June 16, 2008
Mixed news from Blystad FPSO venture
Is this a case of "you win some and you lose some?"
Nortechs FPSO PTE Ltd., part of the Blystad Group, specializes in developing readily redeployable and flexible floating production storage and offloading units.
It's listed on the Norwegian OTC market and today issued two OTC announcements.
First the good news.
Nortechs has entered into an agreement with Peak Petroleum Industries Nigeria Ltd. ("Peak") for the FPSO East Fortune to provide production, storage and offloading services on the Bilabri Field, located in Block OML 122, offshore Nigeria.
Following a short yard stay in Singapore, required to carry out the modifications and upgrades necessary for operating in Nigeria, the FPSO East Fortune will set sail from Singapore in time for production from the Bilabri Field to commence by the end of 2008.

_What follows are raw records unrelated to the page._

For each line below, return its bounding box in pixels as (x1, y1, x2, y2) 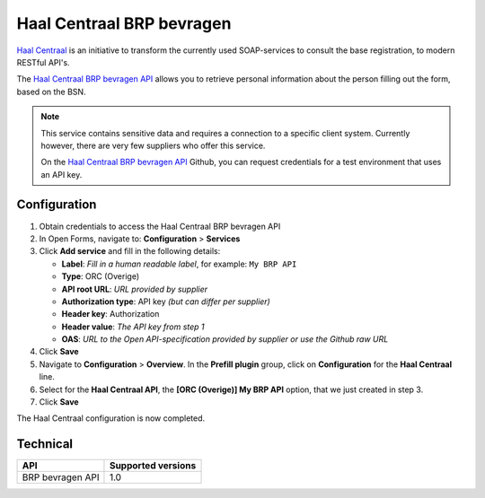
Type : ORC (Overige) (61, 271, 139, 282)
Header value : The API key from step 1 (61, 321, 206, 332)
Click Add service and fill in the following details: (39, 246, 221, 257)
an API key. (40, 169, 83, 179)
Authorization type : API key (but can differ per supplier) (61, 296, 271, 307)
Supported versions (109, 459, 197, 472)
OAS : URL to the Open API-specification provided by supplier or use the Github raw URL (61, 334, 389, 345)
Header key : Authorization (61, 309, 160, 319)
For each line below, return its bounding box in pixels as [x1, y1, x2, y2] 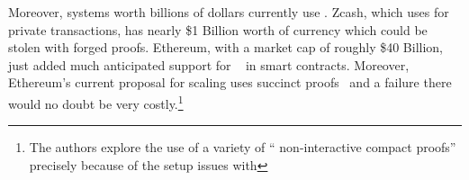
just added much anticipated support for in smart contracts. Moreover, [8, 55, 410, 74]
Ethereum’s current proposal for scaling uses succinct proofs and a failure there [8, 73, 452, 92]
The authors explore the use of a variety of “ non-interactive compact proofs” [29, 138, 456, 157]
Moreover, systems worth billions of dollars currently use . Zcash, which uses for [8, 3, 449, 21]
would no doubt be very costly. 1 [8, 91, 184, 112]
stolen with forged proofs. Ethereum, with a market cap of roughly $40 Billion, [8, 38, 443, 57]
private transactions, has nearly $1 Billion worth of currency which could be [8, 20, 428, 39]
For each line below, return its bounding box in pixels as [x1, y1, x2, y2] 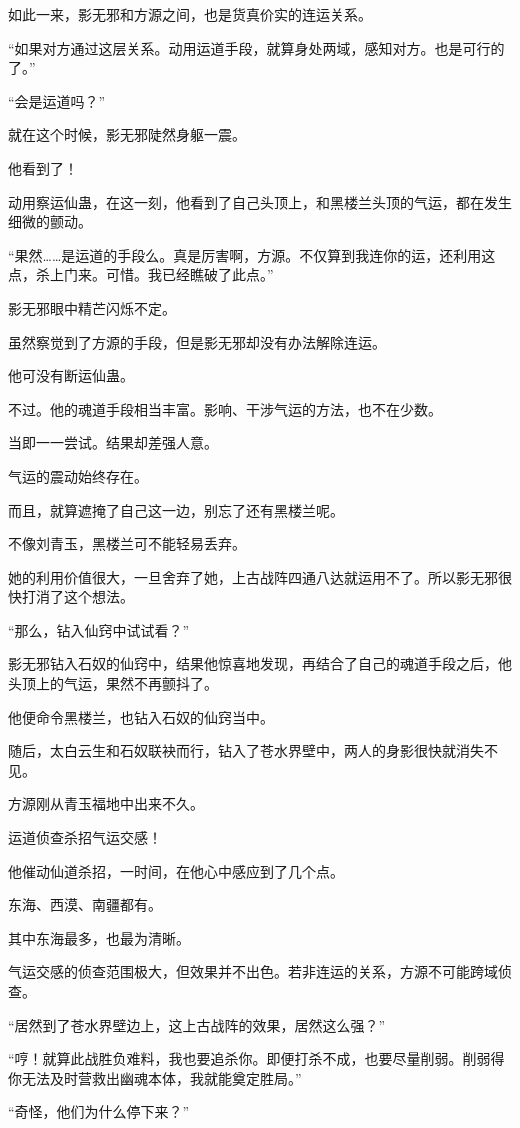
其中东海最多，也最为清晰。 [8, 927, 190, 948]
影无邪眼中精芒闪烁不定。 [8, 297, 176, 318]
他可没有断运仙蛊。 [8, 365, 134, 386]
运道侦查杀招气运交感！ [8, 827, 162, 848]
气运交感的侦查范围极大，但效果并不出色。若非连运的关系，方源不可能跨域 [8, 961, 498, 982]
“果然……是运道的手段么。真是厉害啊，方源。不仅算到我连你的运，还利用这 [8, 244, 496, 265]
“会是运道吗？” [8, 90, 106, 111]
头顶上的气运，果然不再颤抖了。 [8, 673, 218, 694]
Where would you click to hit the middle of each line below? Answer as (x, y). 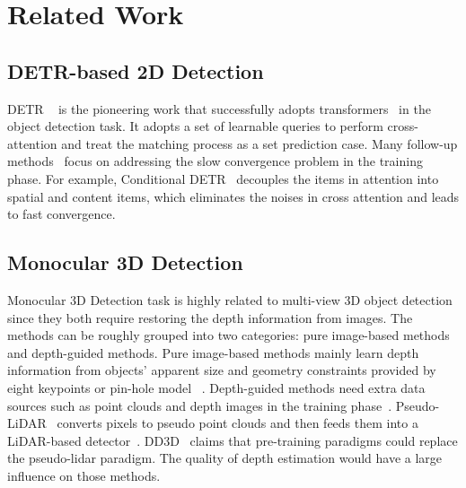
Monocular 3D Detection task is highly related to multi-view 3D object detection (230, 299)
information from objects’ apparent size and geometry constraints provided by (222, 370)
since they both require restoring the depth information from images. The (210, 317)
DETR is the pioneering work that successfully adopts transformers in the (219, 108)
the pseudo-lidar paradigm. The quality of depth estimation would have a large (225, 458)
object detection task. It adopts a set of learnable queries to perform (195, 126)
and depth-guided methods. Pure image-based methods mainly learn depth (213, 352)
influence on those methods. (84, 475)
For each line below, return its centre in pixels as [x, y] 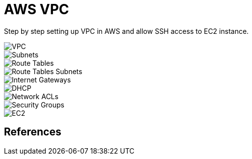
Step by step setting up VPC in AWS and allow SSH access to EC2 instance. [126, 31]
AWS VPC [37, 9]
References [33, 132]
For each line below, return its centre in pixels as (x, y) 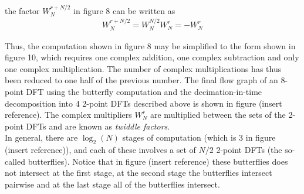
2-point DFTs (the (249, 150)
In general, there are (41, 137)
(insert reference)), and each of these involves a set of (100, 150)
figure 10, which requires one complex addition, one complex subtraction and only (152, 57)
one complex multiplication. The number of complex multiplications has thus (143, 68)
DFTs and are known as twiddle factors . (98, 126)
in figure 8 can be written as (124, 10)
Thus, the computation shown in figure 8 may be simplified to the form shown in (150, 45)
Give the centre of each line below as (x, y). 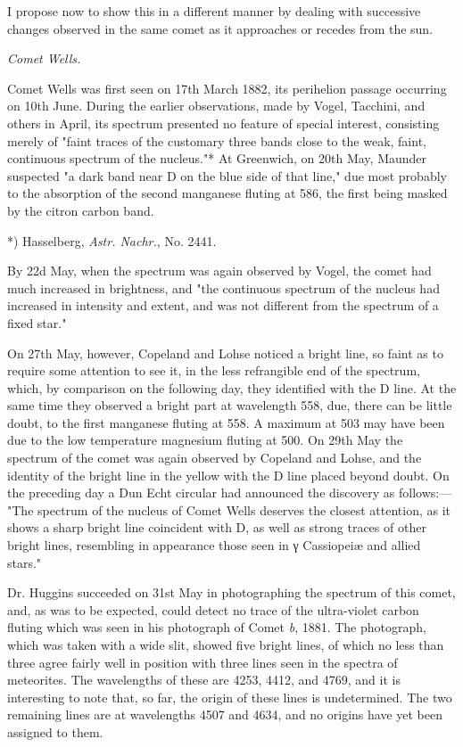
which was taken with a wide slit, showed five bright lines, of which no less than (226, 644)
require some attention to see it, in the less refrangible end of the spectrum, (214, 370)
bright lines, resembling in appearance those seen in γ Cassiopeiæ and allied (214, 545)
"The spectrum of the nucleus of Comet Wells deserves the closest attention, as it (229, 509)
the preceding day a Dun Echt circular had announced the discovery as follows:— (230, 493)
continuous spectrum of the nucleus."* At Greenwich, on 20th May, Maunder (217, 158)
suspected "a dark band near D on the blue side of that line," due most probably (227, 175)
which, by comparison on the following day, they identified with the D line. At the (232, 387)
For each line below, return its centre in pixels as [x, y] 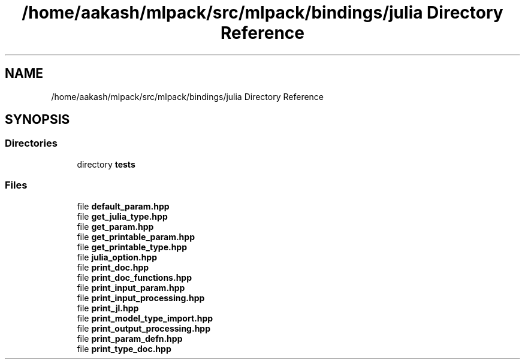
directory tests [106, 164]
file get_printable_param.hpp [136, 236]
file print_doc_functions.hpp [135, 277]
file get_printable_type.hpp [132, 247]
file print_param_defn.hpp [130, 338]
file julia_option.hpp [117, 257]
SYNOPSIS [37, 120]
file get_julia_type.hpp [122, 216]
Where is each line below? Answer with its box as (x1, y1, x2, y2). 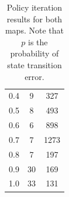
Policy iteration (6, 1, 63, 13)
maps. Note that (5, 24, 64, 36)
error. (25, 70, 44, 82)
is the (28, 35, 48, 48)
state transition (7, 58, 62, 71)
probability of (10, 47, 59, 59)
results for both (6, 12, 63, 25)
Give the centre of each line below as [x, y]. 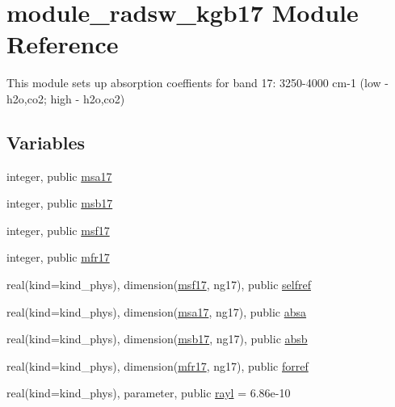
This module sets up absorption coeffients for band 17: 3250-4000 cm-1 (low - [197, 83]
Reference [63, 44]
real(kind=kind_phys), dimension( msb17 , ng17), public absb [157, 339]
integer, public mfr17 [58, 257]
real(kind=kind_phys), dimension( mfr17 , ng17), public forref [158, 365]
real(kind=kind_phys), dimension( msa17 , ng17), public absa [157, 311]
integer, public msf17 [58, 230]
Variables [46, 142]

The primary term of the contract is three years, with Peak having the option of extending the contract for up to a maximum of 10 years. The total nominal value of the contract, excluding options and production incentives, is about $110 million.
Now for the not-quite-so-good stuff.
In addition to East Fortune, which was refurbished at Drydocks World Singapore, Nortechs' other main material assets were two suezmax hull sections it procured in 2007 to develop into FSO and FPSO projects.
Today it announced they have been sold for scrap.
The decision to sell the hull sections was made because increasing construction costs and lead times made the projects less competitive in comparison to standard conversion projects.
Still, the units were acquired for $13 million and have now been sold for about $14.5 million net.
Nortechs will pursue its strategy of developing generic readily deployable FPSO's and is in discussion to obtain a second vessel for conversion purposes.